» **Task objective**: Repeat each entry below exactly.

» **Dataset**:

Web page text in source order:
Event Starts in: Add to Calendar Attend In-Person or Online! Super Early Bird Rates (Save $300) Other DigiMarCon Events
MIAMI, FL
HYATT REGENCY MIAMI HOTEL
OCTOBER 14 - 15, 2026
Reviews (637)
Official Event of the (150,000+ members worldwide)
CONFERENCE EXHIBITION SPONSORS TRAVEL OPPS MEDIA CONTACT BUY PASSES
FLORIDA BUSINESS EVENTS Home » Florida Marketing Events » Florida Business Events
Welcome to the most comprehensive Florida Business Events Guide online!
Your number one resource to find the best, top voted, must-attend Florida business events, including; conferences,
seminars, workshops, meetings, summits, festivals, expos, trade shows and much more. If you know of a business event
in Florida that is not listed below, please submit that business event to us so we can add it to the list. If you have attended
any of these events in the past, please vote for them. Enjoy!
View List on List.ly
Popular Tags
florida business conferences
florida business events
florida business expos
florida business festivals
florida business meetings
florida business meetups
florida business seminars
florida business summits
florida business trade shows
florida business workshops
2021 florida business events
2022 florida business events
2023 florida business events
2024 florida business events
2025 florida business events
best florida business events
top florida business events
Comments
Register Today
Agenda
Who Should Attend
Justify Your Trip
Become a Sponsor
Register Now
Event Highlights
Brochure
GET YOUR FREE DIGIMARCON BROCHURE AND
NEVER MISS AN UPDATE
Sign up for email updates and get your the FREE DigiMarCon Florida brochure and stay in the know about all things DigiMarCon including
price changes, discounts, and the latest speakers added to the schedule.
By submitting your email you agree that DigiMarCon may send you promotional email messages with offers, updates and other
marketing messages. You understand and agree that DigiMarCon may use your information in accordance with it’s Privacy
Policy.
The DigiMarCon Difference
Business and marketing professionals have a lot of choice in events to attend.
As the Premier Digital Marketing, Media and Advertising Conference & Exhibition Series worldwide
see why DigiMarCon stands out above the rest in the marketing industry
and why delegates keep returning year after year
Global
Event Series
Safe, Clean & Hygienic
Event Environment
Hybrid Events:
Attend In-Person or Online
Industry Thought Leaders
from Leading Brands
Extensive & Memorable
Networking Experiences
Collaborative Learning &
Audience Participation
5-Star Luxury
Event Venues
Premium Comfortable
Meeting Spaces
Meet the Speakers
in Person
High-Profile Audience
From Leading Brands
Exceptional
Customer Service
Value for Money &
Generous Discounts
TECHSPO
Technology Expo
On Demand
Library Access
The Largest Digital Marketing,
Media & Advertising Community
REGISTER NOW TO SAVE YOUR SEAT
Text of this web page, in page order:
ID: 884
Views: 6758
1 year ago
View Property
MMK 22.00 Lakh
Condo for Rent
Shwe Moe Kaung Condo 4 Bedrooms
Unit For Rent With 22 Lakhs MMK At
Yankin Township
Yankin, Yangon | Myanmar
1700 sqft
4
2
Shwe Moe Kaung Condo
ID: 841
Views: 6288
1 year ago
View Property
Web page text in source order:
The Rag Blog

» **Answer box**:
Web page text in source order:
Event Starts in: Add to Calendar Attend In-Person or Online! Super Early Bird Rates (Save $300) Other DigiMarCon Events
MIAMI, FL
HYATT REGENCY MIAMI HOTEL
OCTOBER 14 - 15, 2026
Reviews (637)
Official Event of the (150,000+ members worldwide)
CONFERENCE EXHIBITION SPONSORS TRAVEL OPPS MEDIA CONTACT BUY PASSES
FLORIDA BUSINESS EVENTS Home » Florida Marketing Events » Florida Business Events
Welcome to the most comprehensive Florida Business Events Guide online!
Your number one resource to find the best, top voted, must-attend Florida business events, including; conferences,
seminars, workshops, meetings, summits, festivals, expos, trade shows and much more. If you know of a business event
in Florida that is not listed below, please submit that business event to us so we can add it to the list. If you have attended
any of these events in the past, please vote for them. Enjoy!
View List on List.ly
Popular Tags
florida business conferences
florida business events
florida business expos
florida business festivals
florida business meetings
florida business meetups
florida business seminars
florida business summits
florida business trade shows
florida business workshops
2021 florida business events
2022 florida business events
2023 florida business events
2024 florida business events
2025 florida business events
best florida business events
top florida business events
Comments
Register Today
Agenda
Who Should Attend
Justify Your Trip
Become a Sponsor
Register Now
Event Highlights
Brochure
GET YOUR FREE DIGIMARCON BROCHURE AND
NEVER MISS AN UPDATE
Sign up for email updates and get your the FREE DigiMarCon Florida brochure and stay in the know about all things DigiMarCon including
price changes, discounts, and the latest speakers added to the schedule.
By submitting your email you agree that DigiMarCon may send you promotional email messages with offers, updates and other
marketing messages. You understand and agree that DigiMarCon may use your information in accordance with it’s Privacy
Policy.
The DigiMarCon Difference
Business and marketing professionals have a lot of choice in events to attend.
As the Premier Digital Marketing, Media and Advertising Conference & Exhibition Series worldwide
see why DigiMarCon stands out above the rest in the marketing industry
and why delegates keep returning year after year
Global
Event Series
Safe, Clean & Hygienic
Event Environment
Hybrid Events:
Attend In-Person or Online
Industry Thought Leaders
from Leading Brands
Extensive & Memorable
Networking Experiences
Collaborative Learning &
Audience Participation
5-Star Luxury
Event Venues
Premium Comfortable
Meeting Spaces
Meet the Speakers
in Person
High-Profile Audience
From Leading Brands
Exceptional
Customer Service
Value for Money &
Generous Discounts
TECHSPO
Technology Expo
On Demand
Library Access
The Largest Digital Marketing,
Media & Advertising Community
REGISTER NOW TO SAVE YOUR SEAT
Text of this web page, in page order:
ID: 884
Views: 6758
1 year ago
View Property
MMK 22.00 Lakh
Condo for Rent
Shwe Moe Kaung Condo 4 Bedrooms
Unit For Rent With 22 Lakhs MMK At
Yankin Township
Yankin, Yangon | Myanmar
1700 sqft
4
2
Shwe Moe Kaung Condo
ID: 841
Views: 6288
1 year ago
View Property
Web page text in source order:
The Rag Blog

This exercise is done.